Dataset excerpts:
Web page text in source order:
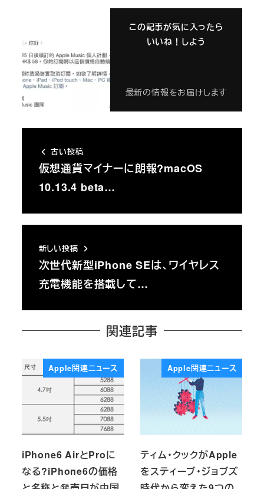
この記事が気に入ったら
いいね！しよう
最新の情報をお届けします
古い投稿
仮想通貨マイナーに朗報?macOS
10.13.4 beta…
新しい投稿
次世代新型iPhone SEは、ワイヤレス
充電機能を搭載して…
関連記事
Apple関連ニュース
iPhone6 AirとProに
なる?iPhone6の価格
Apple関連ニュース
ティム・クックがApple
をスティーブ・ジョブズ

---

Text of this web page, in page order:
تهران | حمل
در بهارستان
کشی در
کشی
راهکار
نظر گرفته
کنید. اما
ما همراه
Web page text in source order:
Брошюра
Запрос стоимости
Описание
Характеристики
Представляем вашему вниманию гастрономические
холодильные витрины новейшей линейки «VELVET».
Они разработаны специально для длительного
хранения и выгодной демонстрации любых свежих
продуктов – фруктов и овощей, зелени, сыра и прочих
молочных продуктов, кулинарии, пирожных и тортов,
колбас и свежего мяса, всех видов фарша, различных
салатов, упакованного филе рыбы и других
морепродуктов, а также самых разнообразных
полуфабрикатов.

ASSIGNMENT: Looking back over the data above, restate word for word the lines that begin at the line with "Представляем вашему вниманию гастрономические" and end at the line with "полуфабрикатов.", inclusive.

ANSWER TO THIS TASK:
Представляем вашему вниманию гастрономические
холодильные витрины новейшей линейки «VELVET».
Они разработаны специально для длительного
хранения и выгодной демонстрации любых свежих
продуктов – фруктов и овощей, зелени, сыра и прочих
молочных продуктов, кулинарии, пирожных и тортов,
колбас и свежего мяса, всех видов фарша, различных
салатов, упакованного филе рыбы и других
морепродуктов, а также самых разнообразных
полуфабрикатов.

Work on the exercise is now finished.